1992 Conference Proceedings
Simulation of two-phase carbon-14 transport at Yucca Mountain, Nevada
M.D. White, M.D. Freshley, P.W. Eslinger
Pacific Northwest National Laboratory, Richland, Washington
In Proceedings of Solving Ground Water Problems with Models, Water Well Journal Publishing Company, Dublin, Ohio, 1992.
Abstract
In support of Pacific Northwest National Laboratory's (PNNL's) preliminary total system performance assessment of the proposed high-level nuclear-waste repository at Yucca Mountain, transport of carbon-14 (C14) in the unsaturated zone was numerically modeled with the Multiphase Subsurface Transport Simulator (MSTS). Total system performance assessments are being conducted to estimate potential cumulative releases and doses from radionuclides being transported through different pathways to the accessible environment from the proposed waste repository. Transport of radionuclides in the gaseous and liquid phases are pathways through which some of the inventory in the proposed repository could reach the accessible environment. Carbon-14 transport in the unsaturated zone at Yucca Mountain was estimated with MSTS by considering two-phase diffusion, advection, phase partitioning, and radioactive decay. Transport results were based on a two-dimensional physical and hydrogeological system that represented an east-west cross section through Yucca Mountain. MSTS solves the nonlinear, partial-differential, conservation equations for water mass, air mass, and thermal energy with an implicit (i.e., forward time-differenced), finite-difference solution scheme. The nonlinearities in the governing partial-differential equations and corresponding finite difference forms are converted to linear form by the Newton-Raphson iteration technique.
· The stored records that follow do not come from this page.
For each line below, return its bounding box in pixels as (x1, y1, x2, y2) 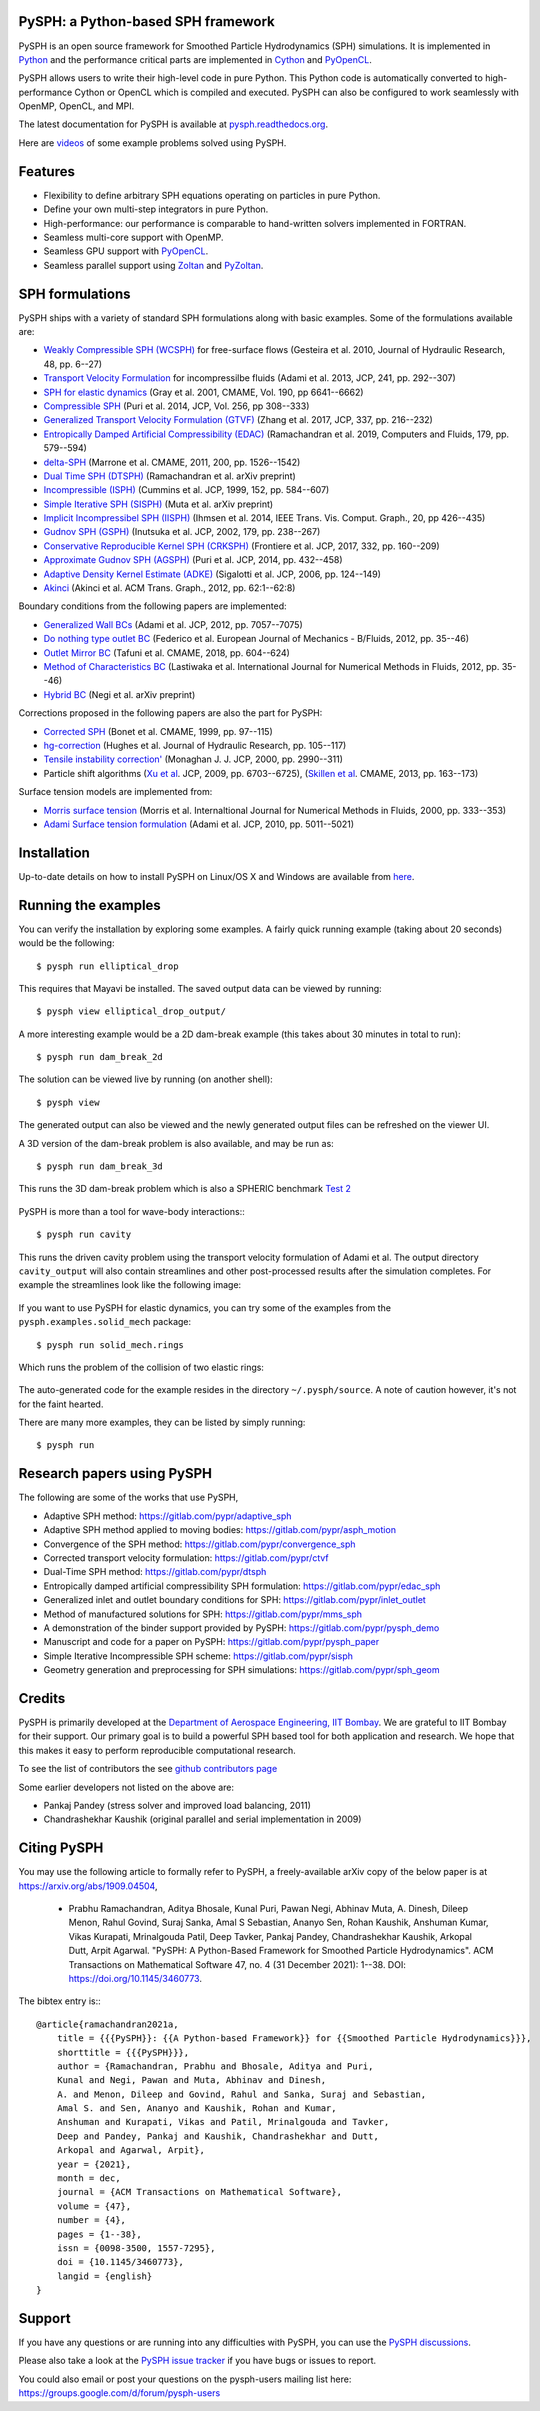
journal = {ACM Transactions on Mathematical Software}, (56, 2186, 342, 2198)
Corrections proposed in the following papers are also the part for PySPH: (18, 707, 323, 719)
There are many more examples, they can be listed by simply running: (18, 1416, 306, 1429)
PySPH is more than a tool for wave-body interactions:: (18, 1205, 245, 1217)
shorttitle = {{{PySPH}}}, (56, 2046, 190, 2058)
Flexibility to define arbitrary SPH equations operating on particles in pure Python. (43, 189, 381, 201)
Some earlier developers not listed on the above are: (18, 1781, 235, 1793)
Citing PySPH (18, 1840, 104, 1857)

To compute species transport, MSTS solves a dilute species concentration conservation equation, which assumes that the species may be modeled as a passive scalar with respect to the other governing conservation equations. Liquid- and gas-phase transport within the unsaturated zone were assumed to be driven by surface water recharge and radioactive decay heat generation within the proposed repository. Carbon-14 source rates from failed repository waste canisters were estimated from the source term modeling subtasks associated with PNL's total system performance assessment of the proposed Yucca Mountain repository. Simulation results include estimates of liquid, gas, heat and C14 transport within the unsaturated zone at Yucca Mountain. Predictions of C14 distributions surrounding the proposed nuclear waste repository within Yucca Mountain and a brief description of the thermal-hydrogeologic computer code MSTS are presented.